Vanquishing a Corroding Vice

William Shenstone exposed a base quality of human thinking when he wrote, "There is nothing more universally commended than a fine day; the reason is, that people can commend it without envy." In an address at Edinburgh University, Barrie defined envy as "the most corroding of the vices," and Fielding thus pictures it: "Some folks rail against other folks because other folks have what some folks would be glad of."
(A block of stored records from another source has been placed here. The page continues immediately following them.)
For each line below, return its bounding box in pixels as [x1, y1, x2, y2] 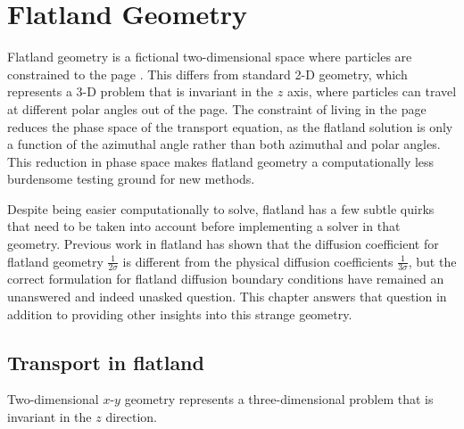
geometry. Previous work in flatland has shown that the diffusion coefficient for [7, 235, 439, 253]
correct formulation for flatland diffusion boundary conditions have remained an [7, 269, 444, 288]
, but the [408, 252, 457, 270]
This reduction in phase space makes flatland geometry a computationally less [7, 152, 435, 170]
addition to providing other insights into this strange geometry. [7, 304, 352, 323]
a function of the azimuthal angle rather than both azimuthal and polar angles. [7, 135, 441, 153]
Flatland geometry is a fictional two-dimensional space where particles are [7, 47, 412, 66]
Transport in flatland [7, 348, 204, 375]
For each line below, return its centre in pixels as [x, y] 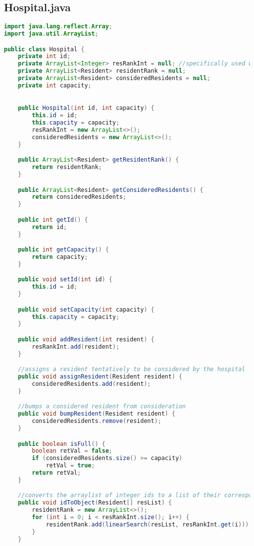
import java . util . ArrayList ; [51, 34]
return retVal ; [56, 473]
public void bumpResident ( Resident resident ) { [96, 414]
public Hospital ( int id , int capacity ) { [86, 108]
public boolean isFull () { [62, 444]
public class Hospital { [44, 49]
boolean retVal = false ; [72, 451]
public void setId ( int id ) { [65, 280]
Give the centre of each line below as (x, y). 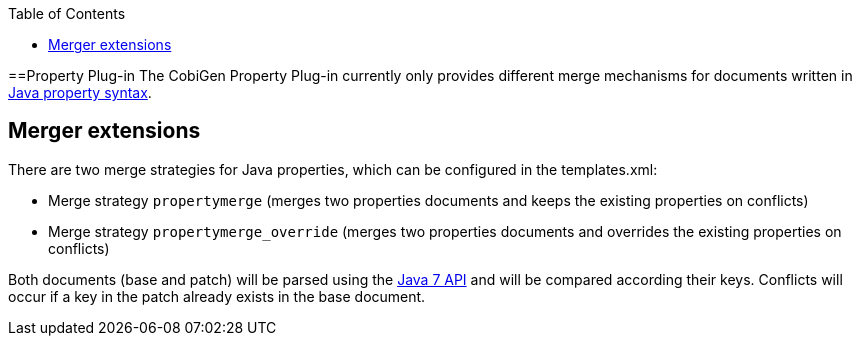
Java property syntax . (80, 92)
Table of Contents (67, 13)
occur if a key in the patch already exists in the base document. (217, 296)
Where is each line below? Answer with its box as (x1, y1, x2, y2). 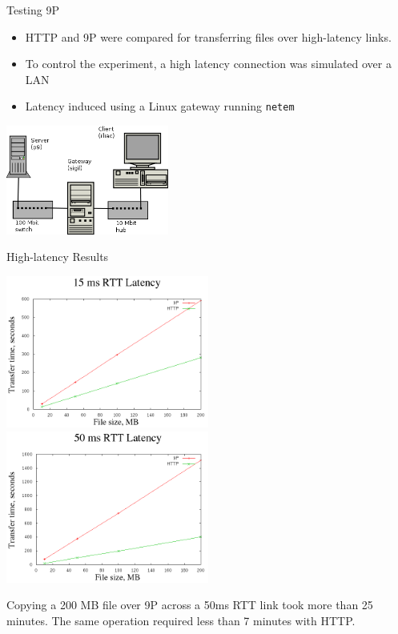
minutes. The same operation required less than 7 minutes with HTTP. (6, 612, 356, 628)
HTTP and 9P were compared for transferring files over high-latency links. (25, 28, 392, 45)
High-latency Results (6, 248, 109, 265)
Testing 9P (6, 2, 59, 18)
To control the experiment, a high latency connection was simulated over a (25, 55, 392, 72)
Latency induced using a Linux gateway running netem (25, 98, 295, 114)
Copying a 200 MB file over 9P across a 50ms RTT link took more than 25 (6, 596, 373, 613)

This vicious vice of envy runs from the light of day. It hides in hidden haunts in the inner hearts of men, often covered with a smirky smile, while tincturing thought with its polluting poison. None who shelter it enjoy it; yet, lacking excuse, it clings leech-like, a mental termite undermining the foundations of friendship and the home of brotherhood. Too few are willing to admit its presence or to seek the antidote that can neutralize its sway.
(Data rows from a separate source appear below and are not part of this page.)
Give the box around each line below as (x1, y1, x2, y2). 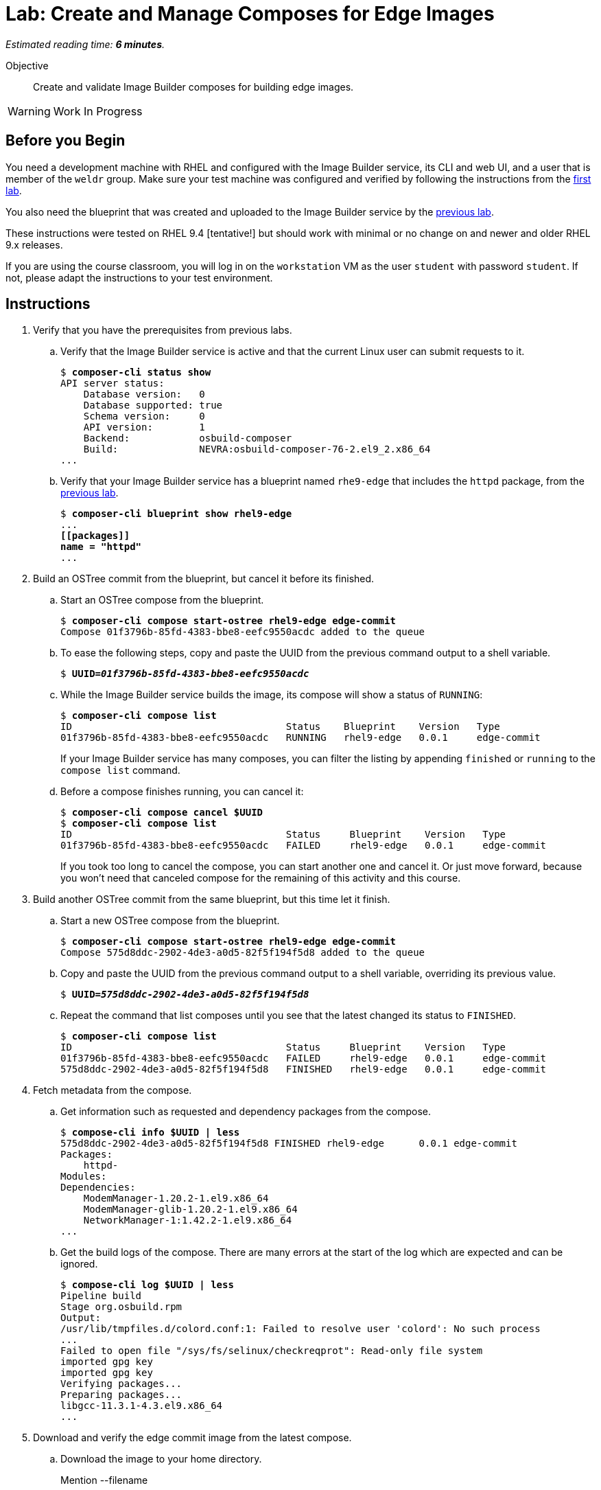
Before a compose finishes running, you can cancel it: (60, 786, 304, 798)
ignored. (60, 1258, 98, 1270)
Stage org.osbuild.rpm (60, 1301, 182, 1313)
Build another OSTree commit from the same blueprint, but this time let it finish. (33, 893, 390, 906)
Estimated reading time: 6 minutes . (5, 38, 165, 50)
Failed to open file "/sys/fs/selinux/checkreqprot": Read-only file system (60, 1345, 483, 1357)
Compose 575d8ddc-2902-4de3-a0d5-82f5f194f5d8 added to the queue (60, 947, 425, 959)
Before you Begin (5, 132, 126, 150)
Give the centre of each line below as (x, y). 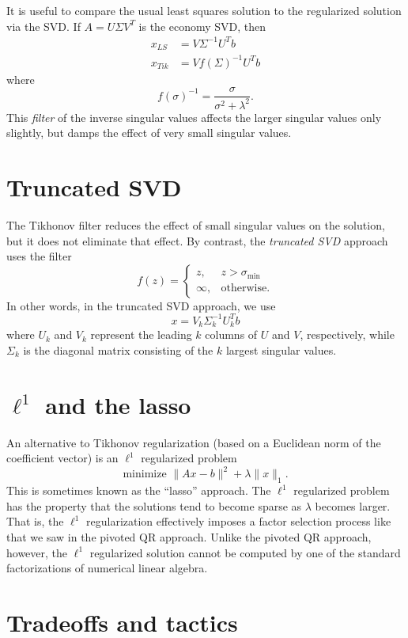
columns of (231, 334)
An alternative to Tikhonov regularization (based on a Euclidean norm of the (194, 442)
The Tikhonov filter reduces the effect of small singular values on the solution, (196, 225)
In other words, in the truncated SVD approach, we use (141, 305)
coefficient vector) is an (62, 458)
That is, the (35, 521)
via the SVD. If (43, 26)
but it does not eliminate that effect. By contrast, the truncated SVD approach (197, 240)
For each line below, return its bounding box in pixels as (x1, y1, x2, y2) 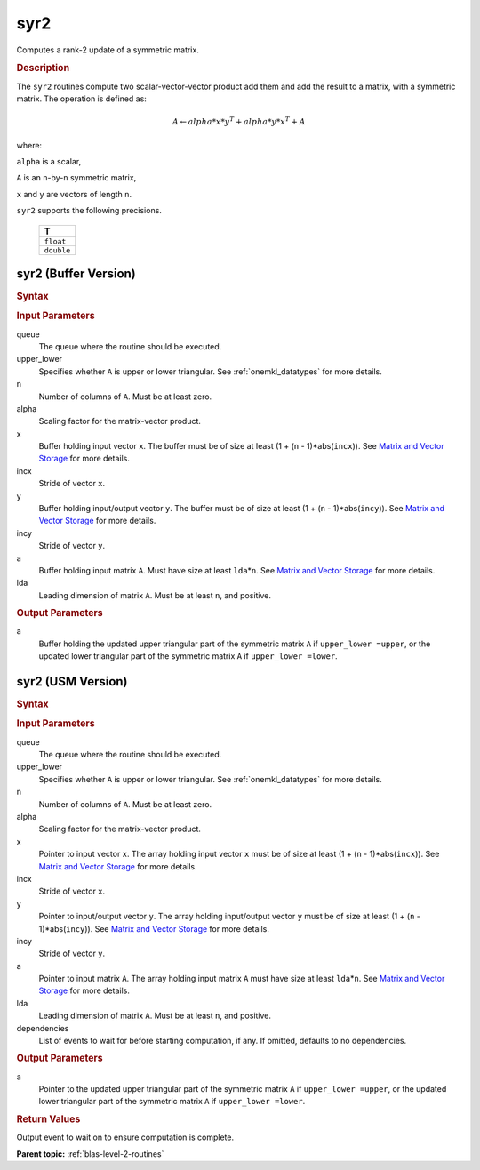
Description (16, 62, 70, 75)
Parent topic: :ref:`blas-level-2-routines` (16, 1148, 164, 1159)
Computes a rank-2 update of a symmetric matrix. (16, 44, 199, 55)
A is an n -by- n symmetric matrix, (16, 172, 137, 183)
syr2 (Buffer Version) (16, 266, 137, 281)
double (44, 245, 71, 255)
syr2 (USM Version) (16, 674, 128, 689)
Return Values (16, 1112, 81, 1125)
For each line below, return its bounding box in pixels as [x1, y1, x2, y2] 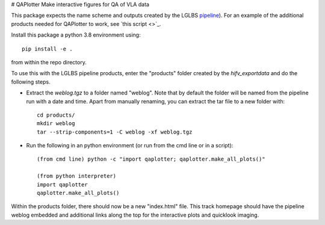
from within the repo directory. [11, 58, 87, 66]
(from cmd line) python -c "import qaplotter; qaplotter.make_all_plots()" [37, 156, 265, 162]
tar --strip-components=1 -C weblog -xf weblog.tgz [37, 128, 193, 135]
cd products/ [37, 111, 75, 119]
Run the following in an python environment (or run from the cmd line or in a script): [26, 142, 234, 149]
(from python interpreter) [37, 173, 117, 180]
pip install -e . [22, 45, 73, 52]
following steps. [11, 78, 51, 85]

The Science of Christianity, the Christ Science, brings the one permanent cure for envy and its next of kin, jealousy and covetousness. This remedy is the true idea of God and man. This true idea exposes these destructive thought qualities as never related to, nor having any place in, the consciousness of the man of God's making —the true consciousness and being of you and me. They exist only in the godless, negative, material mind, and in that counterfeit sense of thought and consciousness which expresses it.

If you or I accept as our thinking the suggestion of envy, jealousy, or covetousness, what are we doing? We are believing there is a mortal, material mind, which has made a material creation and peopled it with materially thinking, mortal personalities. We are believing that our identity and consciousness is material, so made and so environed, and that we are associated with other mortals who dwell in this material realm. Further, we believe that certain of these mortals have something in the way of place, power, prestige, or material possessions that we much desire; and because we do not have them, we consent to be resentful, critical, and grudging toward those who have, Where does this lead us? Nowhere, just nowhere! Jealousy, envy, covetousness are a dangerous trio. To permit any one of them to lodge in our mental home is to shelter a relentless enemy to our spiritual progress. Solomon so indicated when he called envy "the rottenness of the bones."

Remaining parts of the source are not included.